Division of Neurosurgery, Department of Surgery, Duke University Medical Center, Durham, North Carolina, United States of America.
PLoS One. 2011 Jan 26;6(1):e16031. doi: 10.1371/journal.pone.0016031.
Current radiographic response criteria for brain tumors have difficulty describing changes surrounding postoperative resection cavities. Volumetric techniques may offer improved assessment, however usually are time-consuming, subjective and require expert opinion and specialized magnetic resonance imaging (MRI) sequences. We describe the application of a novel volumetric software algorithm that is nearly fully automated and uses standard T1 pre- and post-contrast MRI sequences. T1-weighted pre- and post-contrast images are automatically fused and normalized. The tumor region of interest is grossly outlined by the user. An atlas of the nasal mucosa is automatically detected and used to normalize levels of enhancement. The volume of enhancing tumor is then automatically calculated. We tested the ability of our method to calculate enhancing tumor volume with resection cavity collapse and when the enhancing tumor is obscured by subacute blood in a resection cavity. To determine variability in results, we compared narrowly-defined tumor regions with tumor regions that include adjacent meningeal enhancement and also compared different contrast enhancement threshold levels used for the automatic calculation of enhancing tumor volume. Our method quantified enhancing tumor volume despite resection cavity collapse. It detected tumor volume increase in the midst of blood products that incorrectly caused decreased measurements by other techniques. Similar trends in volume changes across scans were seen with inclusion or exclusion of meningeal enhancement and despite different automated thresholds for tissue enhancement. Our approach appears to overcome many of the challenges with response assessment of enhancing brain tumors and warrants further examination and validation.
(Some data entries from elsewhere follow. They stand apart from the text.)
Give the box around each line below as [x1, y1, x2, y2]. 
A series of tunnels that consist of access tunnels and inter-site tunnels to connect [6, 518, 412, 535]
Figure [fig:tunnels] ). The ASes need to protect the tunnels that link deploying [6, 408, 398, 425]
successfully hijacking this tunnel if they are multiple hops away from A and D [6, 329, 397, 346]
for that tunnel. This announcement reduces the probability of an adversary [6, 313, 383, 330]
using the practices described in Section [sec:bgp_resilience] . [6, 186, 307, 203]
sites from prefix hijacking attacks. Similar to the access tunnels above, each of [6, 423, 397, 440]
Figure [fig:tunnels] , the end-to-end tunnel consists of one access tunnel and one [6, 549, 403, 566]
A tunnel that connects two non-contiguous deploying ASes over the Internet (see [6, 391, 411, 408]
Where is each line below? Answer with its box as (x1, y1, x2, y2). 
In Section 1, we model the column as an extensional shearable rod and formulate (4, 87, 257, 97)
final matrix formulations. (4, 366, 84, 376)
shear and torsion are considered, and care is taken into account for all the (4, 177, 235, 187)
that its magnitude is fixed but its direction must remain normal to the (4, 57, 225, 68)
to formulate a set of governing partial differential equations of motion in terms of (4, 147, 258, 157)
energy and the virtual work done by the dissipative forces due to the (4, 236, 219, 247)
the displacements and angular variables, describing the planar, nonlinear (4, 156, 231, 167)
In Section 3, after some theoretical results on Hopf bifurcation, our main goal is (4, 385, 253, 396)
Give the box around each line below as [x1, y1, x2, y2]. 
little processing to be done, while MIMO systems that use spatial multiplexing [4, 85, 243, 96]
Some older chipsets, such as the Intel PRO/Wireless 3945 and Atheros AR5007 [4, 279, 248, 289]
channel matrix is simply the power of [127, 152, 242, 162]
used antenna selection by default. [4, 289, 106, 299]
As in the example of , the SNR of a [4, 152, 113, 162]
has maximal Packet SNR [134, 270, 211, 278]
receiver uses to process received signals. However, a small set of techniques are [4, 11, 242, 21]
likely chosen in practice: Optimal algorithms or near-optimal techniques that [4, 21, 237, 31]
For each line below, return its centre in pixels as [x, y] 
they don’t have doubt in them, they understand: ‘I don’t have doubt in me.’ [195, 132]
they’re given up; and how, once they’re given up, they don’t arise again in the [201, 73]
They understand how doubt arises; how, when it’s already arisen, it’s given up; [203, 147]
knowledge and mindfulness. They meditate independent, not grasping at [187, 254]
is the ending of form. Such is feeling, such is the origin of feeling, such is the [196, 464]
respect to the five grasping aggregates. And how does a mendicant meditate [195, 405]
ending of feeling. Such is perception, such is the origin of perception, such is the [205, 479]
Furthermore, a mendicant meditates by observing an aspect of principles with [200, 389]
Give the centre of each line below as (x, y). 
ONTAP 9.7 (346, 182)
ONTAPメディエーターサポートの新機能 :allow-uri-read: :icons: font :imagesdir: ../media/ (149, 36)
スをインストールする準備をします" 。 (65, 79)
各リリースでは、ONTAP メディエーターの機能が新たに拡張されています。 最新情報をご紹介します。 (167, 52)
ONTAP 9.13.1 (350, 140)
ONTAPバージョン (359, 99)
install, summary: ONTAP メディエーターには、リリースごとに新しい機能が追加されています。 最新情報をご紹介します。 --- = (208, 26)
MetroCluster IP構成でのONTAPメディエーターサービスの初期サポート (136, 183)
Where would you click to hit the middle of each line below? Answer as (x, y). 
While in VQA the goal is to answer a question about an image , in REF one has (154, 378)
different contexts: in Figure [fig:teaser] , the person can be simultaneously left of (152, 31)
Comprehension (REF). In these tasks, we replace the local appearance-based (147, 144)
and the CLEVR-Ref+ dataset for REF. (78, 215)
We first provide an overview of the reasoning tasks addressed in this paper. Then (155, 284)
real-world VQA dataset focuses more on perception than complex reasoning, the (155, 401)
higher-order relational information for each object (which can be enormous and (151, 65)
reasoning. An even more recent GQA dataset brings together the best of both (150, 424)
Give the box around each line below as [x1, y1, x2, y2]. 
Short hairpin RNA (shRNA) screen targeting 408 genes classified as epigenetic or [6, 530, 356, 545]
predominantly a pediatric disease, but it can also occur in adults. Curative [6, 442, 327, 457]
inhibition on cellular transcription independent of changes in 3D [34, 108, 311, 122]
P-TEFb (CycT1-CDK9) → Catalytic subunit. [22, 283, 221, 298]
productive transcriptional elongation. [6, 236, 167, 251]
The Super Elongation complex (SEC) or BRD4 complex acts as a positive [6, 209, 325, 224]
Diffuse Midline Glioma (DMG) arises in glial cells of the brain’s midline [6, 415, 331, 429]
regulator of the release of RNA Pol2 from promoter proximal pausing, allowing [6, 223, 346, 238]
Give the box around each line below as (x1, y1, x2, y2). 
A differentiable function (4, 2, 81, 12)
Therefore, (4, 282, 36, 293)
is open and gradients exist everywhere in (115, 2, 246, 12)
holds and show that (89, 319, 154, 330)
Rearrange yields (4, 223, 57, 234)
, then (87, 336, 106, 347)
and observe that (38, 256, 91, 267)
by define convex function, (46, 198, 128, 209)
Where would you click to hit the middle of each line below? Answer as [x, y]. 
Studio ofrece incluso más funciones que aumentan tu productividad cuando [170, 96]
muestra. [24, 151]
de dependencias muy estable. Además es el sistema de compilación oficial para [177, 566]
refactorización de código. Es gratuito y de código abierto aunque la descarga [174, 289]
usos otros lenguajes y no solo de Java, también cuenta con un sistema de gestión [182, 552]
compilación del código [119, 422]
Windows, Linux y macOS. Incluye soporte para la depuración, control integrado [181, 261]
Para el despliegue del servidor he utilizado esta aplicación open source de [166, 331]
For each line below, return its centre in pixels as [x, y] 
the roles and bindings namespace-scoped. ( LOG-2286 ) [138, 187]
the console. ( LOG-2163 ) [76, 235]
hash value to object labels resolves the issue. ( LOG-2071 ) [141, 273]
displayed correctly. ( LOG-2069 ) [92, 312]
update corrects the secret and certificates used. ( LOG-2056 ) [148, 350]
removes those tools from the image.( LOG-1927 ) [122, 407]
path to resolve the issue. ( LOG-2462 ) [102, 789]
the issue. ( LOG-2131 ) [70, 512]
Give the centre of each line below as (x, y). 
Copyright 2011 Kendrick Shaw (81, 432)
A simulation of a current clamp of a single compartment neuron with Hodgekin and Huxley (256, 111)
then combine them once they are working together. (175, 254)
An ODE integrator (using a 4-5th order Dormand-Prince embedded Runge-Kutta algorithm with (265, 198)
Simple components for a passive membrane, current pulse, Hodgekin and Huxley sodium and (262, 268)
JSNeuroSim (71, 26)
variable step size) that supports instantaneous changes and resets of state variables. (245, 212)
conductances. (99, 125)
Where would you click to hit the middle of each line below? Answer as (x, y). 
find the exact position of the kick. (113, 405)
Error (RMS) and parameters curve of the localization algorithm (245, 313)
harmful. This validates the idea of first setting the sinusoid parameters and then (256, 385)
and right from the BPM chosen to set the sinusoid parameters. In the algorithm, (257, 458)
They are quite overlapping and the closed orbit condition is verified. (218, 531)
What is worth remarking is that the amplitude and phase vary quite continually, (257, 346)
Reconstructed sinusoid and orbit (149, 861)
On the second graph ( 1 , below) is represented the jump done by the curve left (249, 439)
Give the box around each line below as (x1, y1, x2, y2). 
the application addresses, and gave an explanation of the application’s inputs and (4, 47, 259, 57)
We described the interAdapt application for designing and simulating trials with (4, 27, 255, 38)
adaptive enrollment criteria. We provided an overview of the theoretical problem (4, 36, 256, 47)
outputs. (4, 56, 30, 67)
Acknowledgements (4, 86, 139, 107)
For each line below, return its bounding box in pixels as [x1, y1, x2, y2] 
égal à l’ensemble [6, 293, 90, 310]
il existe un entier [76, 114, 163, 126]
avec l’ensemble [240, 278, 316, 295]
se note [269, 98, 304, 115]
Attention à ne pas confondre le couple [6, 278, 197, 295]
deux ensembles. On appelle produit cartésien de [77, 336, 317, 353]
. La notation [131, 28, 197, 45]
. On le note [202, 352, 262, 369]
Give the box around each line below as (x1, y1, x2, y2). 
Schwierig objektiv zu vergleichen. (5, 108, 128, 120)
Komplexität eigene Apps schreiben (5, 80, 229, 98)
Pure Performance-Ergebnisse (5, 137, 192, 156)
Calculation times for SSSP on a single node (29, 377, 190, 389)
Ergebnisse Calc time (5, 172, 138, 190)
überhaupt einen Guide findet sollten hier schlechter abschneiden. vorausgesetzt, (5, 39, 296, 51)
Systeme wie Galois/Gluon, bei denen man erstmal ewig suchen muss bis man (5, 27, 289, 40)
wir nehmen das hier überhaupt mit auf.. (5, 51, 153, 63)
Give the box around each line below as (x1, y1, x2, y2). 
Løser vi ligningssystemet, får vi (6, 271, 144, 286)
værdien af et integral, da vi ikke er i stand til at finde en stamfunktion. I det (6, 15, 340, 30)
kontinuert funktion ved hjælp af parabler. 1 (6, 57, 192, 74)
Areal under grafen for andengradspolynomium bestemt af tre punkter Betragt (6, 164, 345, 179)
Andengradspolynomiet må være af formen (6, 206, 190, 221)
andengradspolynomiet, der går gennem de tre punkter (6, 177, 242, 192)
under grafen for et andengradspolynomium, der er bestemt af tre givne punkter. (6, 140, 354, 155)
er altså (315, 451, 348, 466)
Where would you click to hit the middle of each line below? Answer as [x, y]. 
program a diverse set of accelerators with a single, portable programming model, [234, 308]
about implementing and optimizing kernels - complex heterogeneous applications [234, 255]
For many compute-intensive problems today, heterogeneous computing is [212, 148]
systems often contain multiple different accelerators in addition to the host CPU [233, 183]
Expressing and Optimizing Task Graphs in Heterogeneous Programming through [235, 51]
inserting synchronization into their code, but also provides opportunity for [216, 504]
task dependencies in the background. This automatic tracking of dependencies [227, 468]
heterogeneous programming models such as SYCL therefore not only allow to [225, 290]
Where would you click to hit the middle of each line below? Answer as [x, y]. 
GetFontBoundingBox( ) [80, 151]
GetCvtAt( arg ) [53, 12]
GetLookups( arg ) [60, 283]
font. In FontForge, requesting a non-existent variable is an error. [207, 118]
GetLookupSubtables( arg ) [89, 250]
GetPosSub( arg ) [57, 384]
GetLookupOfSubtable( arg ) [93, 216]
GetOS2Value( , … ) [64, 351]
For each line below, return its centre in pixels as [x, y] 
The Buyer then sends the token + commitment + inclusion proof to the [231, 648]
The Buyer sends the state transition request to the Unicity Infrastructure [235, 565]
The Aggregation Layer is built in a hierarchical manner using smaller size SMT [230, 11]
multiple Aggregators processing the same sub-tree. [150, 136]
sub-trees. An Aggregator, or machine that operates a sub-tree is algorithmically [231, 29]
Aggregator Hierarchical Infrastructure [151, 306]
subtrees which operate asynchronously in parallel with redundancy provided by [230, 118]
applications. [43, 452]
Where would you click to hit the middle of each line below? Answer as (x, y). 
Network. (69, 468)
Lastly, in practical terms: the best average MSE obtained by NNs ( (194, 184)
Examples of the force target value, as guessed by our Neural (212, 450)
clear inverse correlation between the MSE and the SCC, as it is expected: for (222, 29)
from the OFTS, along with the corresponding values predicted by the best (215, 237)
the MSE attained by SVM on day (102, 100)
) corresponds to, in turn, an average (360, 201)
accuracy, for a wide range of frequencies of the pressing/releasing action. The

目前,用于脑肿瘤的放射学反应标准在描述术后切除腔周围的变化方面存在困难。体积技术可能提供更好的评估,但通常耗时、主观,需要专家意见和专门的磁共振成像(MRI)序列。我们描述了一种新型的自动、几乎完全自动化的体积软件算法的应用,该算法使用标准的 T1 对比前后 MRI 序列。T1 加权前后图像自动融合和归一化。用户粗略勾勒肿瘤感兴趣区。自动检测鼻黏膜图谱并用于增强水平的归一化。然后自动计算增强肿瘤的体积。我们测试了我们的方法在切除腔塌陷和增强肿瘤被切除腔内亚急性血液遮挡时计算增强肿瘤体积的能力。为了确定结果的可变性,我们比较了狭窄定义的肿瘤区域与包括相邻脑膜增强的肿瘤区域,还比较了自动计算增强肿瘤体积时使用的不同对比增强阈值水平。尽管切除腔塌陷,我们的方法仍能定量增强肿瘤的体积。它检测到在血液产物中肿瘤体积的增加,而其他技术会错误地导致测量值降低。包括或排除脑膜增强以及不同的组织增强自动阈值对体积变化的相似趋势在不同扫描中均可见。我们的方法似乎克服了评估增强脑肿瘤反应的许多挑战,值得进一步研究和验证。